■ YOUR TASK ■
All lines from the entries below that contain the string "graph" should be copied out.
---- LISTED RECORDS
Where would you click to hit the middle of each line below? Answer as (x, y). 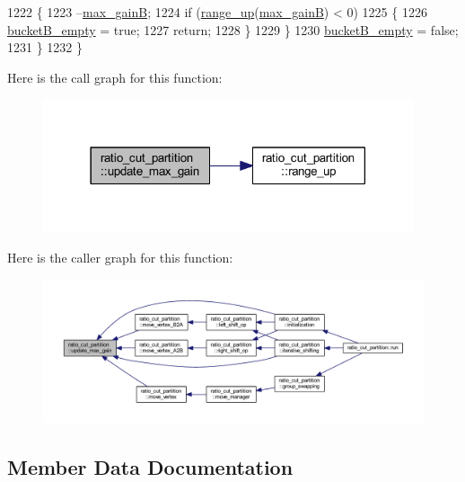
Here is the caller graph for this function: (120, 258)
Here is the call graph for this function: (115, 77)
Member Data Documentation (150, 466)
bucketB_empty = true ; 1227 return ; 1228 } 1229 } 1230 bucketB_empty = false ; (233, 29)
--------
■ EXERCISE ANSWER ■
Here is the caller graph for this function: (120, 258)
Here is the call graph for this function: (115, 77)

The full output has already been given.